Directions: What lines below include the string "students"? Pick them out and copy them.

Data records:

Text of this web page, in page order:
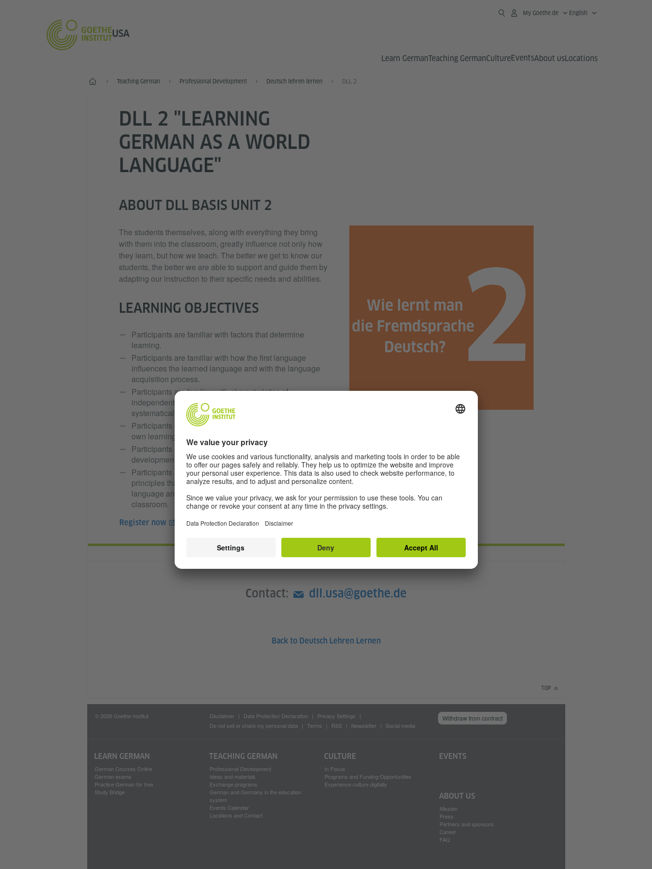
USA
My Goethe.de English
Learn GermanTeaching GermanCultureEventsAbout usLocations
Home Teaching German Professional Development Deutsch lehren lernen DLL 2
DLL 2 "LEARNING
GERMAN AS A WORLD
LANGUAGE"
ABOUT DLL BASIS UNIT 2
The students themselves, along with everything they bring
with them into the classroom, greatly influence not only how
they learn, but how we teach. The better we get to know our
students, the better we are able to support and guide them by
adapting our instruction to their specific needs and abilities.
LEARNING OBJECTIVES
Participants are familiar with factors that determine
learning.
Participants are familiar with how the first language
influences the learned language and with the language
acquisition process.
Participants are familiar with characteristics of
independent learning as well as strategies to
systematically plan and structure the learning process.
Participants can encourage students to evaluate their
own learning.
Participants are familiar with important didactic
developments that promote multilingualism.
Participants are familiar with didactic-methodical
principles that apply when teaching German as a world
language and can use appropriate exercises in the
classroom.
Register now
Contact: dll.usa@goethe.de
Back to Deutsch Lehren Lernen
TOP
© 2026 Goethe-Institut Disclaimer Data Protection Declaration
Privacy Settings
Do not sell or share my personal data
Terms RSS Newsletter Social media
Withdraw from contract
LEARN GERMAN
German Courses Online
German exams
Practice German for free
Study Bridge
TEACHING GERMAN
Professional Development
Ideas and materials
Exchange programs
German and Germany in the education
system
Events Calendar
Locations and Contact
CULTURE
In Focus
Programs and Funding Opportunities
Experience culture digitally
EVENTS
ABOUT US
Mission
Press
Partners and sponsors
Career
FAQ
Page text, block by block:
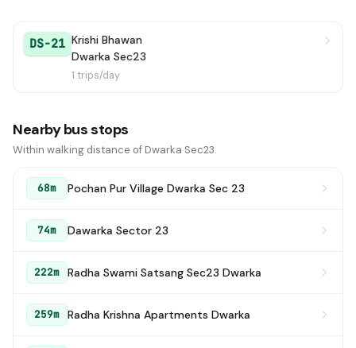
DS-21 Krishi Bhawan
Dwarka Sec23
1 trips/day
Nearby bus stops
Within walking distance of Dwarka Sec23.
68m Pochan Pur Village Dwarka Sec 23
74m Dawarka Sector 23
222m Radha Swami Satsang Sec23 Dwarka
259m Radha Krishna Apartments Dwarka
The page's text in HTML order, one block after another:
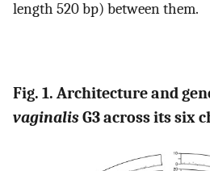
length 520 bp) between them.
Fig. 1. Architecture and
vaginalisG3 across its six
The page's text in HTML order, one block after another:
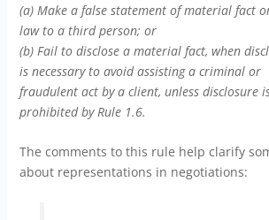
(a) Make a false statement of material fact
law to a third person; or
(b) Fail to disclose a material fact, when
is necessary to avoid assisting a criminal or
fraudulent act by a client, unless disclosure
prohibited by Rule 1.6.
The comments to this rule help clarify
about representations in negotiations:
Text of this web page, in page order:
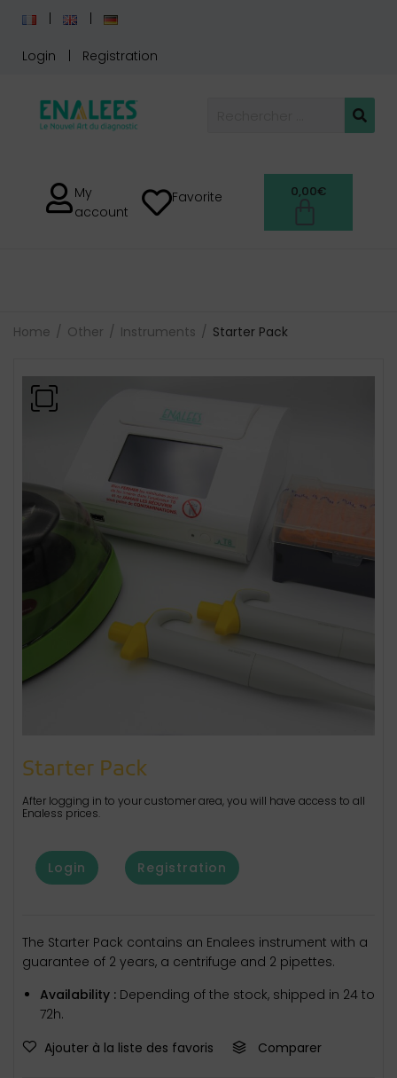
Login Registration
My
account
Favorite 0,00€
Home Other Instruments Starter Pack
Starter Pack
After logging in to your customer area, you will have access to all
Enaless prices.
Login Registration
The Starter Pack contains an Enalees instrument with a
guarantee of 2 years, a centrifuge and 2 pipettes.
Availability : Depending of the stock, shipped in 24 to
72h.
Ajouter à la liste des favoris
Comparer

Answer space:
The students themselves, along with everything they bring
students, the better we are able to support and guide them by
Participants can encourage students to evaluate their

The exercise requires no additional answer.